-- Entries supplied follows --
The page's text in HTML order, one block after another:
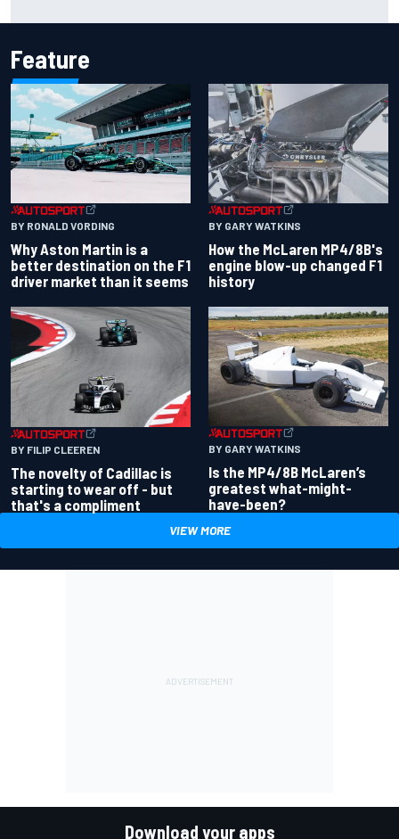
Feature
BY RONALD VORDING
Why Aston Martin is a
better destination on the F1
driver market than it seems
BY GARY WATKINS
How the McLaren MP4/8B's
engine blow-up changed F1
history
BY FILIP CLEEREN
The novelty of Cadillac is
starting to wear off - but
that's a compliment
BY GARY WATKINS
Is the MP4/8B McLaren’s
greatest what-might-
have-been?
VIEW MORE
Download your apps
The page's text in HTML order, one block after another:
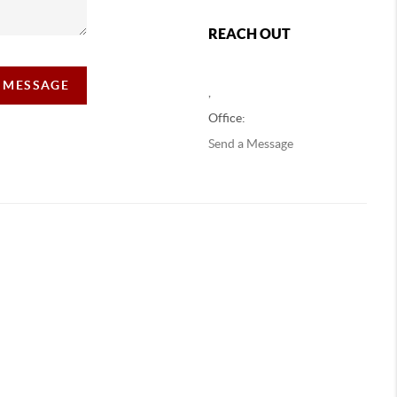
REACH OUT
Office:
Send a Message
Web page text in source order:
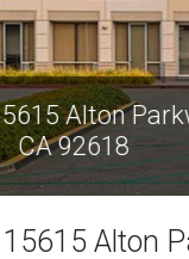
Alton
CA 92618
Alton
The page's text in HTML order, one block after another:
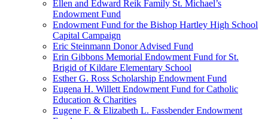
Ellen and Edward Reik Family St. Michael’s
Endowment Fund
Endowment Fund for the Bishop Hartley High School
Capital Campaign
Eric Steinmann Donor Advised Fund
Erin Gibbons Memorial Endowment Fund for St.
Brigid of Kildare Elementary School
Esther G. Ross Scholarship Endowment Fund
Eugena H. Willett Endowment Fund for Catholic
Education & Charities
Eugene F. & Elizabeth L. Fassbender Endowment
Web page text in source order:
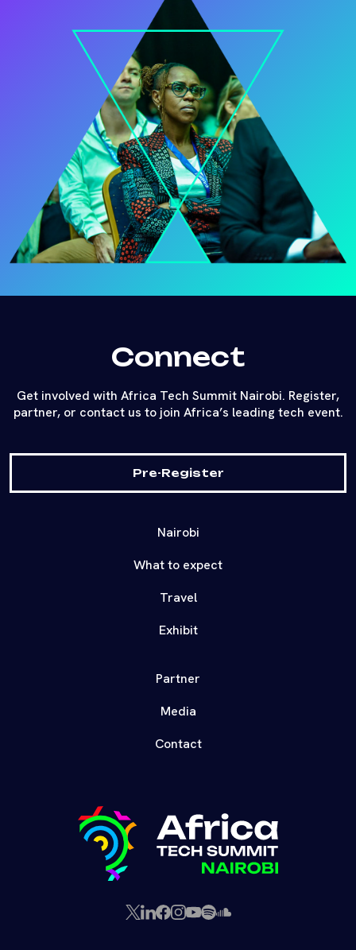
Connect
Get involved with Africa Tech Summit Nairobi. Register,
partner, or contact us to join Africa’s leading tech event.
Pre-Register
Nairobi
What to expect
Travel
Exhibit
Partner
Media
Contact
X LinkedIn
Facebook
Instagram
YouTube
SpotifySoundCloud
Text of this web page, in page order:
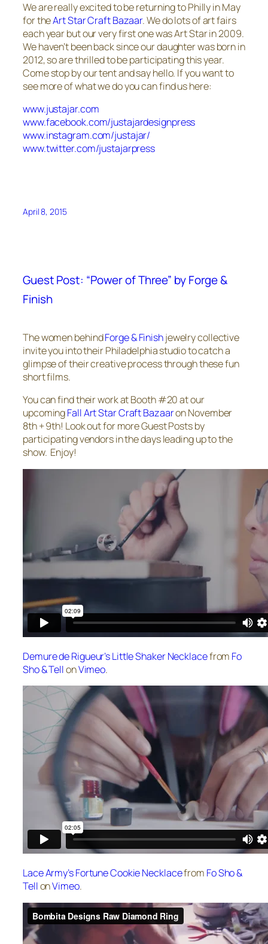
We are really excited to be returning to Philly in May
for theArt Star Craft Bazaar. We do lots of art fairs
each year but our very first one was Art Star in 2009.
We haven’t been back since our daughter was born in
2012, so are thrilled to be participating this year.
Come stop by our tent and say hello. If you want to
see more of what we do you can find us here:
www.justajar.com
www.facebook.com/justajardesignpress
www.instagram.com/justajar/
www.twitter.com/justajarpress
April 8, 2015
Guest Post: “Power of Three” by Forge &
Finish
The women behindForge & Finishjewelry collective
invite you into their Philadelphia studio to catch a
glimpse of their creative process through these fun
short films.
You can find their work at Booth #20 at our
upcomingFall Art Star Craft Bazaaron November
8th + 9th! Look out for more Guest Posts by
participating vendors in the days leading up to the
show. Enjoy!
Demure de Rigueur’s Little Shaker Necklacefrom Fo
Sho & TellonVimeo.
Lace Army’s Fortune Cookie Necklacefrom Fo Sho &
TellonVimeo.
-- Entries supplied concluded --
> _Assignment_: Starting with the line that contains "invite you into", return every line through the last one of the records, exactly as written.

> _Reply to the exercise_:
invite you into their Philadelphia studio to catch a
glimpse of their creative process through these fun
short films.
You can find their work at Booth #20 at our
upcomingFall Art Star Craft Bazaaron November
8th + 9th! Look out for more Guest Posts by
participating vendors in the days leading up to the
show. Enjoy!
Demure de Rigueur’s Little Shaker Necklacefrom Fo
Sho & TellonVimeo.
Lace Army’s Fortune Cookie Necklacefrom Fo Sho &
TellonVimeo.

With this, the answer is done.